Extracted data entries

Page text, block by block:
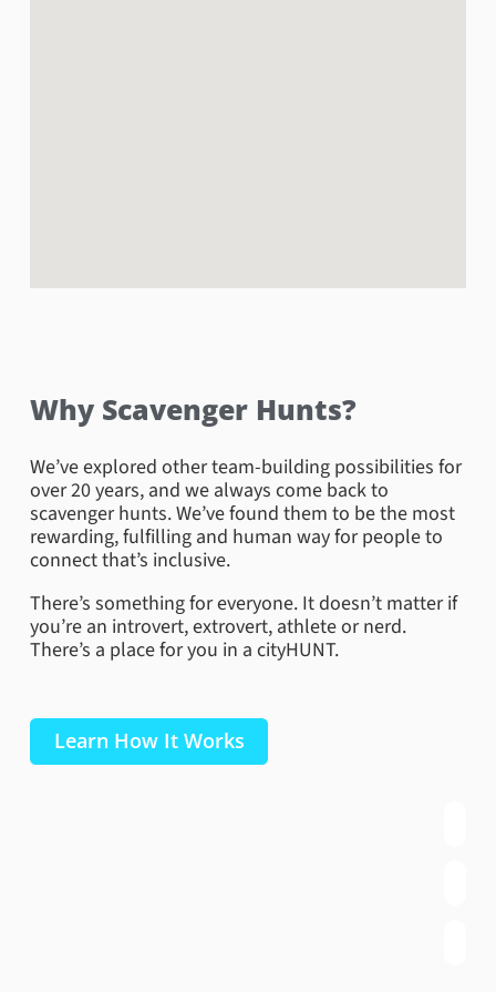
Why Scavenger Hunts?
We’ve explored other team-building possibilities for
over 20 years, and we always come back to
scavenger hunts. We’ve found them to be the most
rewarding, fulfilling and human way for people to
connect that’s inclusive.
There’s something for everyone. It doesn’t matter if
you’re an introvert, extrovert, athlete or nerd.
There’s a place for you in a cityHUNT.
Learn How It Works
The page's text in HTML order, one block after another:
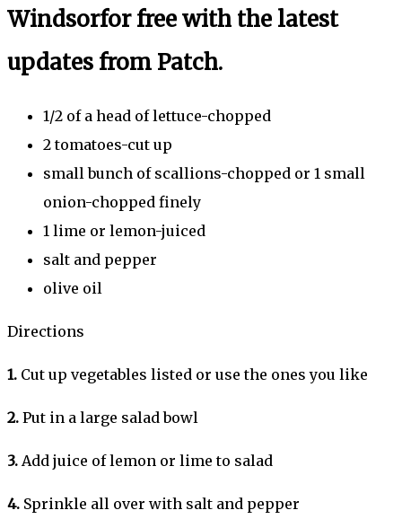
Windsorfor free with the latest
updates from Patch.
1/2 of a head of lettuce-chopped
2 tomatoes-cut up
small bunch of scallions-chopped or 1 small
onion-chopped finely
1 lime or lemon-juiced
salt and pepper
olive oil
Directions
1. Cut up vegetables listed or use the ones you like
2. Put in a large salad bowl
3. Add juice of lemon or lime to salad
4. Sprinkle all over with salt and pepper
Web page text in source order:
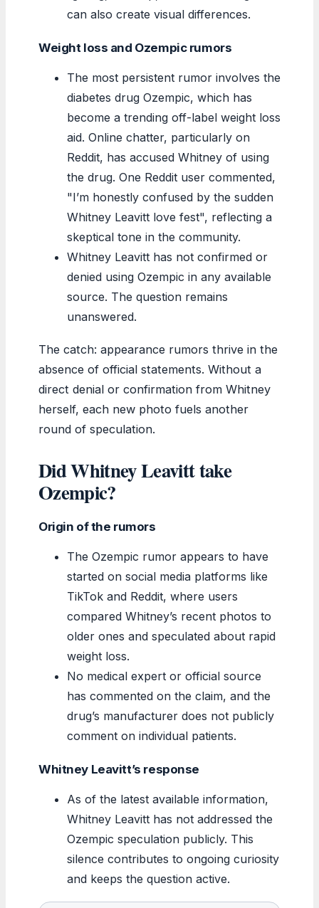
can also create visual differences.
Weight loss and Ozempic rumors
The most persistent rumor involves the
diabetes drug Ozempic, which has
become a trending off-label weight loss
aid. Online chatter, particularly on
Reddit, has accused Whitney of using
the drug. One Reddit user commented,
I’m honestly confused by the sudden
Whitney Leavitt love fest , reflecting a
skeptical tone in the community.
Whitney Leavitt has not confirmed or
denied using Ozempic in any available
source. The question remains
unanswered.
The catch: appearance rumors thrive in the
absence of official statements. Without a
direct denial or confirmation from Whitney
herself, each new photo fuels another
round of speculation.
Did Whitney Leavitt take
Ozempic?
Origin of the rumors
The Ozempic rumor appears to have
started on social media platforms like
TikTok and Reddit, where users
compared Whitney’s recent photos to
older ones and speculated about rapid
weight loss.
No medical expert or official source
has commented on the claim, and the
drug’s manufacturer does not publicly
comment on individual patients.
Whitney Leavitt’s response
As of the latest available information,
Whitney Leavitt has not addressed the
Ozempic speculation publicly. This
silence contributes to ongoing curiosity
and keeps the question active.
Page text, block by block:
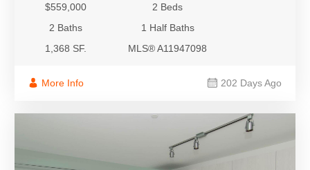
$559,000
2 Beds
2 Baths
1 Half Baths
1,368 SF.
MLS® A11947098
More Info 202 Days Ago
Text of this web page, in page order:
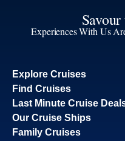
Experiences With Us
Explore Cruises
Find Cruises
Last Minute Cruise
Our Cruise Ships
Family Cruises
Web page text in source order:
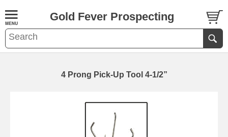
Gold Fever Prospecting
4 Prong Pick-Up Tool 4-1/2”
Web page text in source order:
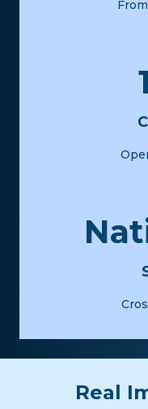
Real
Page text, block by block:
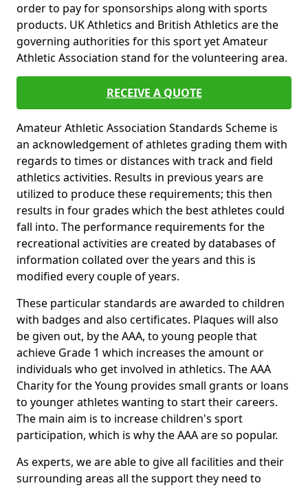
order to pay for sponsorships along with sports
products. UK Athletics and British Athletics are the
governing authorities for this sport yet Amateur
Athletic Association stand for the volunteering area.
RECEIVE A QUOTE
Amateur Athletic Association Standards Scheme is
an acknowledgement of athletes grading them with
regards to times or distances with track and field
athletics activities. Results in previous years are
utilized to produce these requirements; this then
results in four grades which the best athletes could
fall into. The performance requirements for the
recreational activities are created by databases of
information collated over the years and this is
modified every couple of years.
These particular standards are awarded to children
with badges and also certificates. Plaques will also
be given out, by the AAA, to young people that
achieve Grade 1 which increases the amount or
individuals who get involved in athletics. The AAA
Charity for the Young provides small grants or loans
to younger athletes wanting to start their careers.
The main aim is to increase children's sport
participation, which is why the AAA are so popular.
As experts, we are able to give all facilities and their
surrounding areas all the support they need to
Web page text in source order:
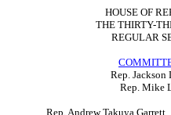
HOUSE OF
THE THIRTY-
REGULAR
Rep. Jackson
Rep. Mike
Rep. Andrew Takuya Garrett
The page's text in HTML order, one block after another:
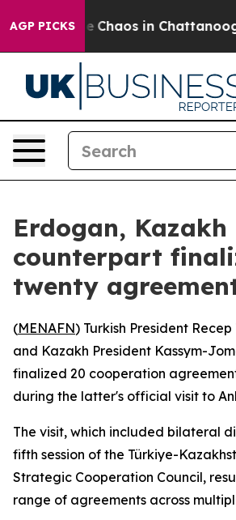
AGP PICKS
Collapse Chaos in
Erdogan, Kazakh
counterpart
twenty
(MENAFN) Turkish President
and Kazakh President Kassym-
finalized 20 cooperation
during the latter's official visit to
The visit, which included bilateral
fifth session of the Türkiye-
Strategic Cooperation Council,
range of agreements across
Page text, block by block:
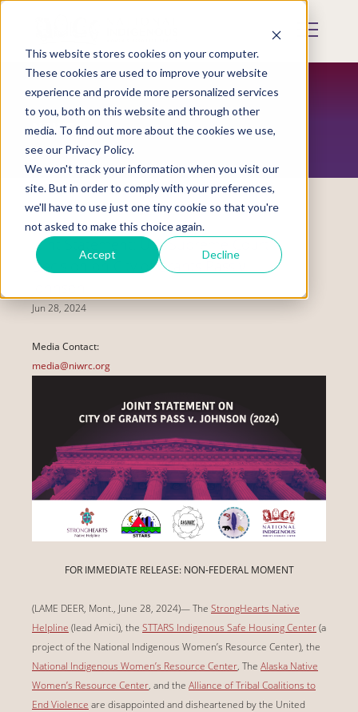
This website stores cookies on your computer.
These cookies are used to improve your website
experience and provide more personalized services
to you, both on this website and through other
media. To find out more about the cookies we use,
see our Privacy Policy.
We won't track your information when you visit our
site. But in order to comply with your preferences,
we'll have to use just one tiny cookie so that you're
not asked to make this choice again.
Accept Decline
Skip
content
Mobile
NEWS
Joint Statement: U.S. Supreme Court
Decision on City of Grants Pass v.
Jun 28, 2024
Media Contact:
media@niwrc.org
FOR IMMEDIATE RELEASE: NON-FEDERAL MOMENT
(LAME DEER, Mont., June 28, 2024)— The StrongHearts Native
Helpline (lead Amici), the STTARS Indigenous Safe Housing Center(a
project of the National Indigenous Women’s Resource Center), the
National Indigenous Women’s Resource Center, The Alaska Native
Women’s Resource Center, and the Alliance of Tribal Coalitions to
End Violence are disappointed and disheartened by the United
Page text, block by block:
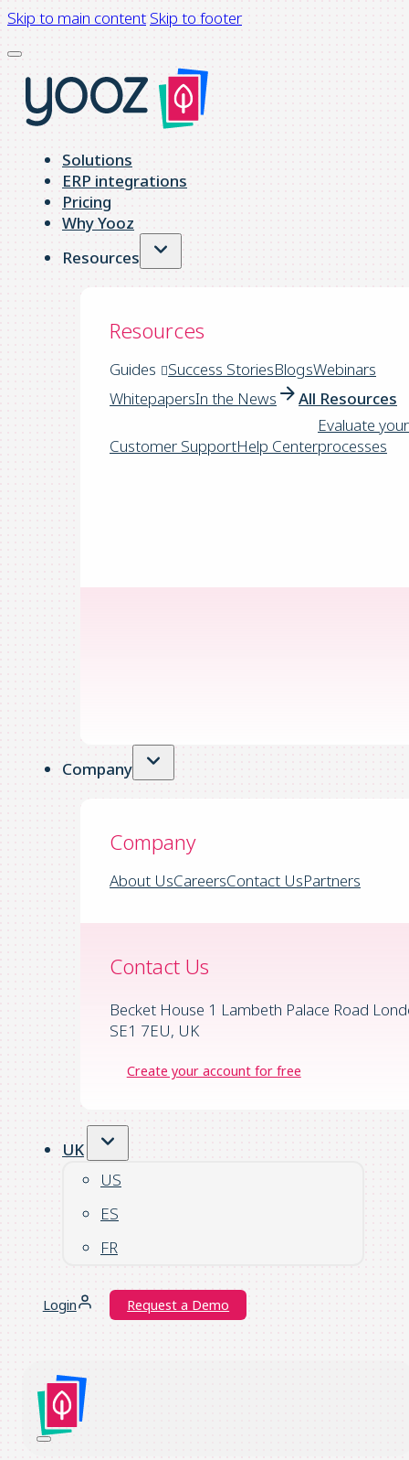
Skip to main content Skip to footer
Solutions
ERP integrations
Pricing
Why Yooz
Resources
Resources
Guides Success StoriesBlogsWebinars
WhitepapersIn the News All Resources
Customer SupportHelp Center
Evaluate your
processes
Company
Company
About UsCareersContact UsPartners
Contact Us
Becket House 1 Lambeth Palace Road
SE1 7EU, UK
Create your account for free
UK
US
ES
FR
Login Request a Demo
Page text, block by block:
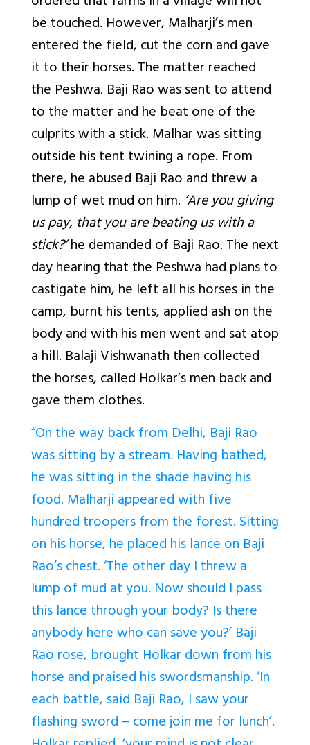
be touched. However, Malharji’s men
entered the field, cut the corn and gave
it to their horses. The matter reached
the Peshwa. Baji Rao was sent to attend
to the matter and he beat one of the
culprits with a stick. Malhar was sitting
outside his tent twining a rope. From
there, he abused Baji Rao and threw a
lump of wet mud on him. ‘Are you giving
us pay, that you are beating us with a
stick?’he demanded of Baji Rao. The next
day hearing that the Peshwa had plans to
castigate him, he left all his horses in the
camp, burnt his tents, applied ash on the
body and with his men went and sat atop
a hill. Balaji Vishwanath then collected
the horses, called Holkar’s men back and
gave them clothes.
“On the way back from Delhi, Baji Rao
was sitting by a stream. Having bathed,
he was sitting in the shade having his
food. Malharji appeared with five
hundred troopers from the forest. Sitting
on his horse, he placed his lance on Baji
Rao’s chest. ‘The other day I threw a
lump of mud at you. Now should I pass
this lance through your body? Is there
anybody here who can save you?’ Baji
Rao rose, brought Holkar down from his
horse and praised his swordsmanship. ‘In
each battle, said Baji Rao, I saw your
flashing sword – come join me for lunch’.
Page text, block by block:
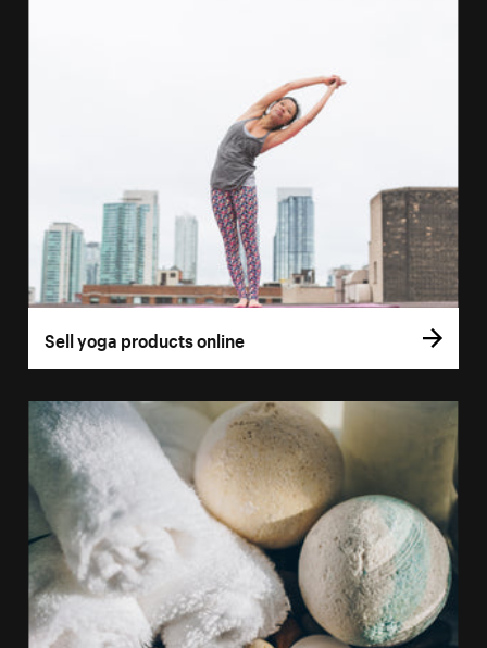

▸ Task details: An exact copy of the entries, minus the pictures, is what to return.

▸ Answer box:
Page text, block by block:
Why Scavenger Hunts?
We’ve explored other team-building possibilities for
over 20 years, and we always come back to
scavenger hunts. We’ve found them to be the most
rewarding, fulfilling and human way for people to
connect that’s inclusive.
There’s something for everyone. It doesn’t matter if
you’re an introvert, extrovert, athlete or nerd.
There’s a place for you in a cityHUNT.
Learn How It Works
The page's text in HTML order, one block after another:
Windsorfor free with the latest
updates from Patch.
1/2 of a head of lettuce-chopped
2 tomatoes-cut up
small bunch of scallions-chopped or 1 small
onion-chopped finely
1 lime or lemon-juiced
salt and pepper
olive oil
Directions
1. Cut up vegetables listed or use the ones you like
2. Put in a large salad bowl
3. Add juice of lemon or lime to salad
4. Sprinkle all over with salt and pepper
Web page text in source order:
can also create visual differences.
Weight loss and Ozempic rumors
The most persistent rumor involves the
diabetes drug Ozempic, which has
become a trending off-label weight loss
aid. Online chatter, particularly on
Reddit, has accused Whitney of using
the drug. One Reddit user commented,
I’m honestly confused by the sudden
Whitney Leavitt love fest , reflecting a
skeptical tone in the community.
Whitney Leavitt has not confirmed or
denied using Ozempic in any available
source. The question remains
unanswered.
The catch: appearance rumors thrive in the
absence of official statements. Without a
direct denial or confirmation from Whitney
herself, each new photo fuels another
round of speculation.
Did Whitney Leavitt take
Ozempic?
Origin of the rumors
The Ozempic rumor appears to have
started on social media platforms like
TikTok and Reddit, where users
compared Whitney’s recent photos to
older ones and speculated about rapid
weight loss.
No medical expert or official source
has commented on the claim, and the
drug’s manufacturer does not publicly
comment on individual patients.
Whitney Leavitt’s response
As of the latest available information,
Whitney Leavitt has not addressed the
Ozempic speculation publicly. This
silence contributes to ongoing curiosity
and keeps the question active.
Page text, block by block:
$559,000
2 Beds
2 Baths
1 Half Baths
1,368 SF.
MLS® A11947098
More Info 202 Days Ago
Text of this web page, in page order:
Experiences With Us
Explore Cruises
Find Cruises
Last Minute Cruise
Our Cruise Ships
Family Cruises
Web page text in source order:
Gold Fever Prospecting
4 Prong Pick-Up Tool 4-1/2”
Web page text in source order:
Real
Page text, block by block:
order to pay for sponsorships along with sports
products. UK Athletics and British Athletics are the
governing authorities for this sport yet Amateur
Athletic Association stand for the volunteering area.
RECEIVE A QUOTE
Amateur Athletic Association Standards Scheme is
an acknowledgement of athletes grading them with
regards to times or distances with track and field
athletics activities. Results in previous years are
utilized to produce these requirements; this then
results in four grades which the best athletes could
fall into. The performance requirements for the
recreational activities are created by databases of
information collated over the years and this is
modified every couple of years.
These particular standards are awarded to children
with badges and also certificates. Plaques will also
be given out, by the AAA, to young people that
achieve Grade 1 which increases the amount or
individuals who get involved in athletics. The AAA
Charity for the Young provides small grants or loans
to younger athletes wanting to start their careers.
The main aim is to increase children's sport
participation, which is why the AAA are so popular.
As experts, we are able to give all facilities and their
surrounding areas all the support they need to
Web page text in source order:
HOUSE OF
THE THIRTY-
REGULAR
Rep. Jackson
Rep. Mike
Rep. Andrew Takuya Garrett
The page's text in HTML order, one block after another:
AGP PICKS
Collapse Chaos in
Erdogan, Kazakh
counterpart
twenty
(MENAFN) Turkish President
and Kazakh President Kassym-
finalized 20 cooperation
during the latter's official visit to
The visit, which included bilateral
fifth session of the Türkiye-
Strategic Cooperation Council,
range of agreements across
Page text, block by block:
This website stores cookies on your computer.
These cookies are used to improve your website
experience and provide more personalized services
to you, both on this website and through other
media. To find out more about the cookies we use,
see our Privacy Policy.
We won't track your information when you visit our
site. But in order to comply with your preferences,
we'll have to use just one tiny cookie so that you're
not asked to make this choice again.
Accept Decline
Skip
content
Mobile
NEWS
Joint Statement: U.S. Supreme Court
Decision on City of Grants Pass v.
Jun 28, 2024
Media Contact:
media@niwrc.org
FOR IMMEDIATE RELEASE: NON-FEDERAL MOMENT
(LAME DEER, Mont., June 28, 2024)— The StrongHearts Native
Helpline (lead Amici), the STTARS Indigenous Safe Housing Center(a
project of the National Indigenous Women’s Resource Center), the
National Indigenous Women’s Resource Center, The Alaska Native
Women’s Resource Center, and the Alliance of Tribal Coalitions to
End Violence are disappointed and disheartened by the United
Page text, block by block:
Skip to main content Skip to footer
Solutions
ERP integrations
Pricing
Why Yooz
Resources
Resources
Guides Success StoriesBlogsWebinars
WhitepapersIn the News All Resources
Customer SupportHelp Center
Evaluate your
processes
Company
Company
About UsCareersContact UsPartners
Contact Us
Becket House 1 Lambeth Palace Road
SE1 7EU, UK
Create your account for free
UK
US
ES
FR
Login Request a Demo
Page text, block by block:
be touched. However, Malharji’s men
entered the field, cut the corn and gave
it to their horses. The matter reached
the Peshwa. Baji Rao was sent to attend
to the matter and he beat one of the
culprits with a stick. Malhar was sitting
outside his tent twining a rope. From
there, he abused Baji Rao and threw a
lump of wet mud on him. ‘Are you giving
us pay, that you are beating us with a
stick?’he demanded of Baji Rao. The next
day hearing that the Peshwa had plans to
castigate him, he left all his horses in the
camp, burnt his tents, applied ash on the
body and with his men went and sat atop
a hill. Balaji Vishwanath then collected
the horses, called Holkar’s men back and
gave them clothes.
“On the way back from Delhi, Baji Rao
was sitting by a stream. Having bathed,
he was sitting in the shade having his
food. Malharji appeared with five
hundred troopers from the forest. Sitting
on his horse, he placed his lance on Baji
Rao’s chest. ‘The other day I threw a
lump of mud at you. Now should I pass
this lance through your body? Is there
anybody here who can save you?’ Baji
Rao rose, brought Holkar down from his
horse and praised his swordsmanship. ‘In
each battle, said Baji Rao, I saw your
flashing sword – come join me for lunch’.
Page text, block by block:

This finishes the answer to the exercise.